* _Items from a dataset_:

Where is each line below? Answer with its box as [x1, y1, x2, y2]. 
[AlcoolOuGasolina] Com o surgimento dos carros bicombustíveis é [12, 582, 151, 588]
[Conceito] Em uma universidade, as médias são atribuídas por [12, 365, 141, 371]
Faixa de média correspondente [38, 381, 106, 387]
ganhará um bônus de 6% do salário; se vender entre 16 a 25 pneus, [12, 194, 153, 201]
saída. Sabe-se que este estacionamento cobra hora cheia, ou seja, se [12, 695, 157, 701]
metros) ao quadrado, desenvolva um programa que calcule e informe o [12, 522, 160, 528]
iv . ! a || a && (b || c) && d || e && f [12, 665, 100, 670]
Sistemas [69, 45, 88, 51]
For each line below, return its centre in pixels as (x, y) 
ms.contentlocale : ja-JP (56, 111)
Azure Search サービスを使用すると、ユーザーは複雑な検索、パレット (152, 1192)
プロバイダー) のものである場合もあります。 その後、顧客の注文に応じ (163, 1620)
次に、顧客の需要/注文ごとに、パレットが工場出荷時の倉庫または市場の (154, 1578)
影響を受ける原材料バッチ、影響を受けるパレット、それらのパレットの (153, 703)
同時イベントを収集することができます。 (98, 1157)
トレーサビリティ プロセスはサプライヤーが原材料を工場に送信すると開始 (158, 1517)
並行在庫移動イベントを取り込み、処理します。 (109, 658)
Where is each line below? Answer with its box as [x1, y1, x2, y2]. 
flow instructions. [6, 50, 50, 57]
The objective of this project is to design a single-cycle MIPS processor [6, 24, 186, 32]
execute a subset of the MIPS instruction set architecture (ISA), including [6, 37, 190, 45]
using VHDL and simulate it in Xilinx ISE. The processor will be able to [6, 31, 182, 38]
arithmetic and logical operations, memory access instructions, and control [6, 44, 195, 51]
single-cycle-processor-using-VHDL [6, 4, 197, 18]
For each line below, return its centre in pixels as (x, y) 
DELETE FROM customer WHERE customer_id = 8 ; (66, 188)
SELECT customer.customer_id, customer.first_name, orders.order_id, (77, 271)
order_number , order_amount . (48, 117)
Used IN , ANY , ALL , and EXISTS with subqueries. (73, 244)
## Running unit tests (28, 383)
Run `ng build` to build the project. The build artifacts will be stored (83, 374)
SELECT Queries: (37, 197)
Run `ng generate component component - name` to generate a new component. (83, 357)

* _YOUR ASSIGNMENT_: Every line of the data above is to be copied out exactly.

* _YOUR SOLUTION_:
Where is each line below? Answer with its box as [x1, y1, x2, y2]. 
[AlcoolOuGasolina] Com o surgimento dos carros bicombustíveis é [12, 582, 151, 588]
[Conceito] Em uma universidade, as médias são atribuídas por [12, 365, 141, 371]
Faixa de média correspondente [38, 381, 106, 387]
ganhará um bônus de 6% do salário; se vender entre 16 a 25 pneus, [12, 194, 153, 201]
saída. Sabe-se que este estacionamento cobra hora cheia, ou seja, se [12, 695, 157, 701]
metros) ao quadrado, desenvolva um programa que calcule e informe o [12, 522, 160, 528]
iv . ! a || a && (b || c) && d || e && f [12, 665, 100, 670]
Sistemas [69, 45, 88, 51]
For each line below, return its centre in pixels as (x, y) 
ms.contentlocale : ja-JP (56, 111)
Azure Search サービスを使用すると、ユーザーは複雑な検索、パレット (152, 1192)
プロバイダー) のものである場合もあります。 その後、顧客の注文に応じ (163, 1620)
次に、顧客の需要/注文ごとに、パレットが工場出荷時の倉庫または市場の (154, 1578)
影響を受ける原材料バッチ、影響を受けるパレット、それらのパレットの (153, 703)
同時イベントを収集することができます。 (98, 1157)
トレーサビリティ プロセスはサプライヤーが原材料を工場に送信すると開始 (158, 1517)
並行在庫移動イベントを取り込み、処理します。 (109, 658)
Where is each line below? Answer with its box as [x1, y1, x2, y2]. 
flow instructions. [6, 50, 50, 57]
The objective of this project is to design a single-cycle MIPS processor [6, 24, 186, 32]
execute a subset of the MIPS instruction set architecture (ISA), including [6, 37, 190, 45]
using VHDL and simulate it in Xilinx ISE. The processor will be able to [6, 31, 182, 38]
arithmetic and logical operations, memory access instructions, and control [6, 44, 195, 51]
single-cycle-processor-using-VHDL [6, 4, 197, 18]
For each line below, return its centre in pixels as (x, y) 
DELETE FROM customer WHERE customer_id = 8 ; (66, 188)
SELECT customer.customer_id, customer.first_name, orders.order_id, (77, 271)
order_number , order_amount . (48, 117)
Used IN , ANY , ALL , and EXISTS with subqueries. (73, 244)
## Running unit tests (28, 383)
Run `ng build` to build the project. The build artifacts will be stored (83, 374)
SELECT Queries: (37, 197)
Run `ng generate component component - name` to generate a new component. (83, 357)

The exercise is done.